(REQUIRED WORK) Retype all data exactly as given. Pictures should not be retyped.

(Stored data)
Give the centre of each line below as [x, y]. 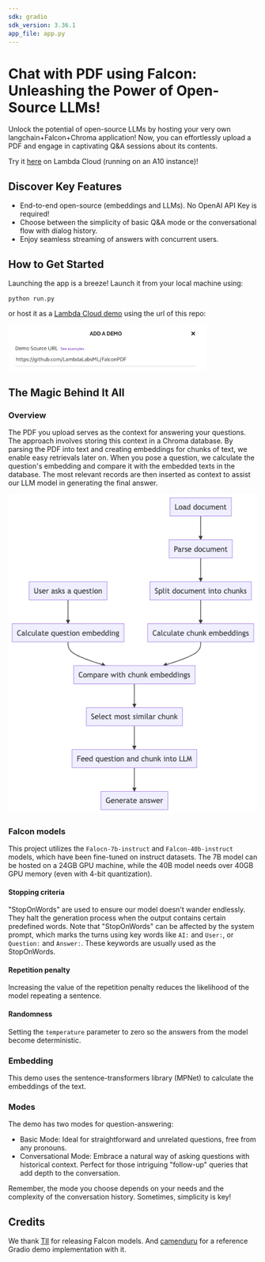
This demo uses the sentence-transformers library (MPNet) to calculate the [131, 1077]
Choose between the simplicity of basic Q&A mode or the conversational [138, 223]
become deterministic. [45, 1040]
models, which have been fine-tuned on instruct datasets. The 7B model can [133, 857]
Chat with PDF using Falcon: [103, 73]
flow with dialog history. [59, 231]
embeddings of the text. [47, 1086]
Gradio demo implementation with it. [67, 1249]
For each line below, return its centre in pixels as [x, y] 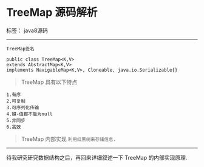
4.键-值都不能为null [29, 114]
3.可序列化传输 [23, 107]
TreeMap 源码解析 [52, 12]
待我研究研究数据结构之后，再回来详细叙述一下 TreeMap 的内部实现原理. [97, 157]
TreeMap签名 [20, 49]
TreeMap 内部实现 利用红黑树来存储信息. [69, 139]
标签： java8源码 [27, 30]
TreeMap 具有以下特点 [49, 82]
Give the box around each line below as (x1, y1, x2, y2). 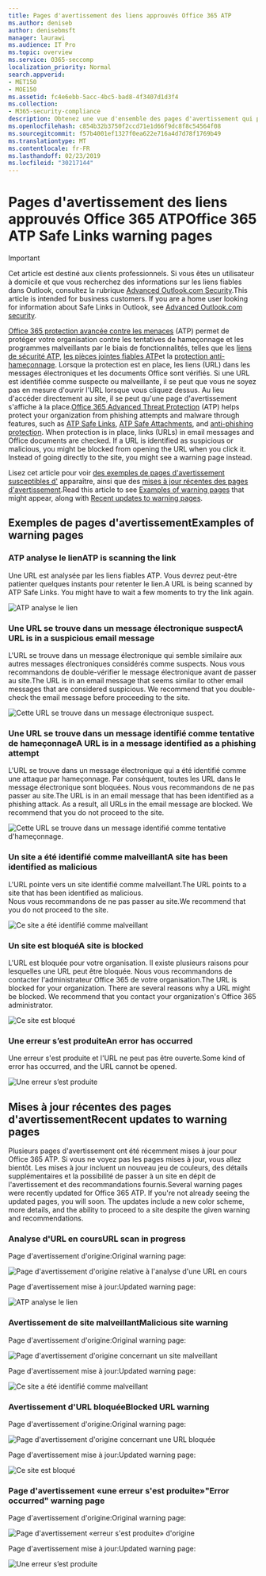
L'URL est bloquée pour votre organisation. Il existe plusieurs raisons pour (8, 958, 249, 967)
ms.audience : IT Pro (8, 41, 77, 49)
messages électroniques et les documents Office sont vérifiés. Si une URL (8, 368, 250, 378)
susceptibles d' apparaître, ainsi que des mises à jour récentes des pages (8, 477, 249, 486)
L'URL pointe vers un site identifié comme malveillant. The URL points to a (8, 879, 247, 889)
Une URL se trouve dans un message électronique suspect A (8, 622, 244, 633)
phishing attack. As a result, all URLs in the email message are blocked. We (8, 799, 253, 809)
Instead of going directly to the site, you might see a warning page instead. (8, 453, 253, 463)
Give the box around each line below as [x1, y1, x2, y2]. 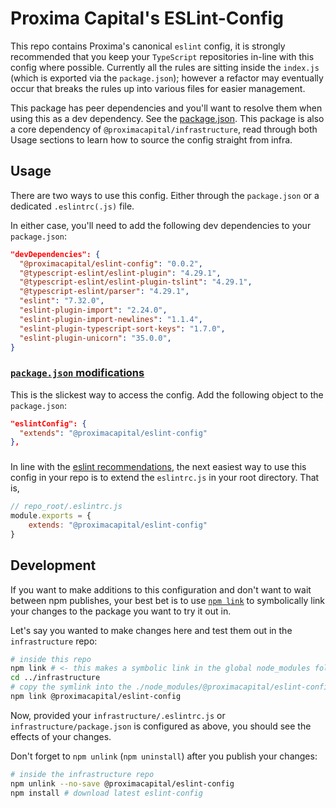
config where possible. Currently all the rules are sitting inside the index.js [10, 61, 320, 73]
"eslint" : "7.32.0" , [19, 296, 105, 306]
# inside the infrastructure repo [10, 769, 155, 779]
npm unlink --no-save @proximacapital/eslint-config [10, 778, 235, 789]
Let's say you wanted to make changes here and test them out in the [10, 624, 293, 636]
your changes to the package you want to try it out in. [10, 605, 232, 617]
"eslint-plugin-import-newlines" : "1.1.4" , [19, 314, 203, 324]
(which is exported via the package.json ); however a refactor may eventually [10, 72, 324, 84]
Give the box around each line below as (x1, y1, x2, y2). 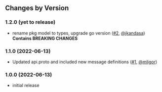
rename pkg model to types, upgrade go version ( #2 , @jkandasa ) (12, 30, 145, 36)
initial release (12, 83, 40, 89)
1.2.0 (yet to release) (5, 19, 56, 26)
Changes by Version (5, 4, 69, 12)
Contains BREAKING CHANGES (12, 35, 78, 41)
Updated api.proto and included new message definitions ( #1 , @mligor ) (12, 59, 158, 65)
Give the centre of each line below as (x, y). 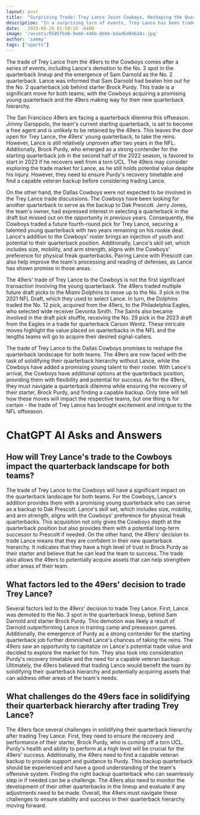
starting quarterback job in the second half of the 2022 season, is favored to (100, 155)
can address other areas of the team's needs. (62, 678)
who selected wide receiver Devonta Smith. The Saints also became (90, 311)
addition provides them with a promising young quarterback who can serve (98, 503)
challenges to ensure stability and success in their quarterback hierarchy (96, 799)
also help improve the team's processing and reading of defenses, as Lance (99, 262)
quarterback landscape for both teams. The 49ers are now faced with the (96, 354)
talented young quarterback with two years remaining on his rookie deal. (95, 230)
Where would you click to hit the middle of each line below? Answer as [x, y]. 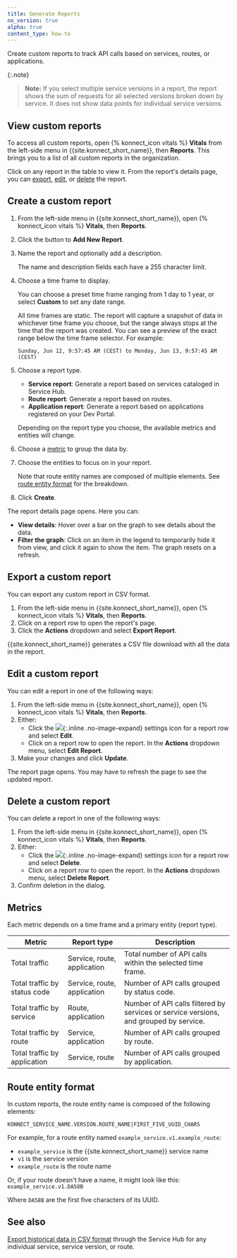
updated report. [30, 779]
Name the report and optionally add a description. [90, 253]
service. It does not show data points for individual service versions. [124, 104]
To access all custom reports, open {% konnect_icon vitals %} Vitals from [115, 143]
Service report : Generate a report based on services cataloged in [124, 384]
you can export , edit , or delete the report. [67, 179]
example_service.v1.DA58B [45, 1187]
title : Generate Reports [44, 14]
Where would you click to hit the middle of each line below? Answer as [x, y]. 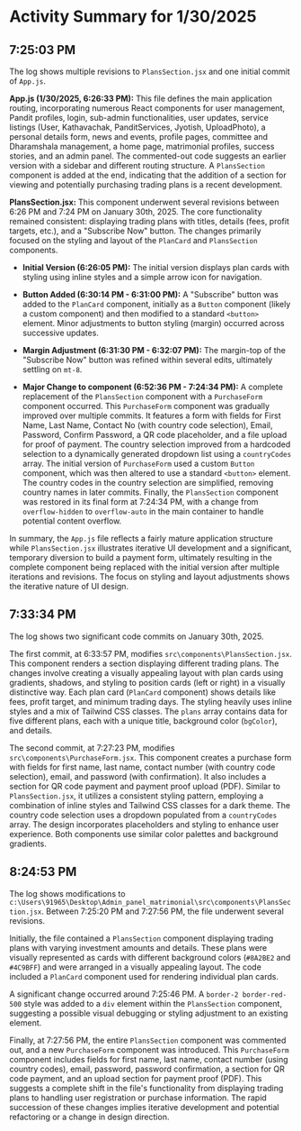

(EXERCISE RESULT)
Give the centre of each line below as [x, y]. 
This demo uses the sentence-transformers library (MPNet) to calculate the [131, 1077]
Choose between the simplicity of basic Q&A mode or the conversational [138, 223]
become deterministic. [45, 1040]
models, which have been fine-tuned on instruct datasets. The 7B model can [133, 857]
Chat with PDF using Falcon: [103, 73]
flow with dialog history. [59, 231]
embeddings of the text. [47, 1086]
Gradio demo implementation with it. [67, 1249]
For each line below, return its centre in pixels as [x, y] 
4.键-值都不能为null [29, 114]
3.可序列化传输 [23, 107]
TreeMap 源码解析 [52, 12]
待我研究研究数据结构之后，再回来详细叙述一下 TreeMap 的内部实现原理. [97, 157]
TreeMap签名 [20, 49]
TreeMap 内部实现 利用红黑树来存储信息. [69, 139]
标签： java8源码 [27, 30]
TreeMap 具有以下特点 [49, 82]
Give the box around each line below as (x1, y1, x2, y2). 
L'URL est bloquée pour votre organisation. Il existe plusieurs raisons pour (8, 958, 249, 967)
ms.audience : IT Pro (8, 41, 77, 49)
messages électroniques et les documents Office sont vérifiés. Si une URL (8, 368, 250, 378)
susceptibles d' apparaître, ainsi que des mises à jour récentes des pages (8, 477, 249, 486)
L'URL pointe vers un site identifié comme malveillant. The URL points to a (8, 879, 247, 889)
Une URL se trouve dans un message électronique suspect A (8, 622, 244, 633)
phishing attack. As a result, all URLs in the email message are blocked. We (8, 799, 253, 809)
Instead of going directly to the site, you might see a warning page instead. (8, 453, 253, 463)
Give the box around each line below as [x1, y1, x2, y2]. 
config where possible. Currently all the rules are sitting inside the index.js [10, 61, 320, 73]
"eslint" : "7.32.0" , [19, 296, 105, 306]
# inside the infrastructure repo [10, 769, 155, 779]
npm unlink --no-save @proximacapital/eslint-config [10, 778, 235, 789]
Let's say you wanted to make changes here and test them out in the [10, 624, 293, 636]
your changes to the package you want to try it out in. [10, 605, 232, 617]
"eslint-plugin-import-newlines" : "1.1.4" , [19, 314, 203, 324]
(which is exported via the package.json ); however a refactor may eventually [10, 72, 324, 84]
Give the box around each line below as (x1, y1, x2, y2). 
rename pkg model to types, upgrade go version ( #2 , @jkandasa ) (12, 30, 145, 36)
initial release (12, 83, 40, 89)
1.2.0 (yet to release) (5, 19, 56, 26)
Changes by Version (5, 4, 69, 12)
Contains BREAKING CHANGES (12, 35, 78, 41)
Updated api.proto and included new message definitions ( #1 , @mligor ) (12, 59, 158, 65)
Give the centre of each line below as (x, y). 
starting quarterback job in the second half of the 2022 season, is favored to (100, 155)
can address other areas of the team's needs. (62, 678)
who selected wide receiver Devonta Smith. The Saints also became (90, 311)
addition provides them with a promising young quarterback who can serve (98, 503)
challenges to ensure stability and success in their quarterback hierarchy (96, 799)
also help improve the team's processing and reading of defenses, as Lance (99, 262)
quarterback landscape for both teams. The 49ers are now faced with the (96, 354)
talented young quarterback with two years remaining on his rookie deal. (95, 230)
Where would you click to hit the middle of each line below? Answer as [x, y]. 
updated report. [30, 779]
Name the report and optionally add a description. [90, 253]
service. It does not show data points for individual service versions. [124, 104]
To access all custom reports, open {% konnect_icon vitals %} Vitals from [115, 143]
Service report : Generate a report based on services cataloged in [124, 384]
you can export , edit , or delete the report. [67, 179]
example_service.v1.DA58B [45, 1187]
title : Generate Reports [44, 14]
Where would you click to hit the middle of each line below? Answer as [x, y]. 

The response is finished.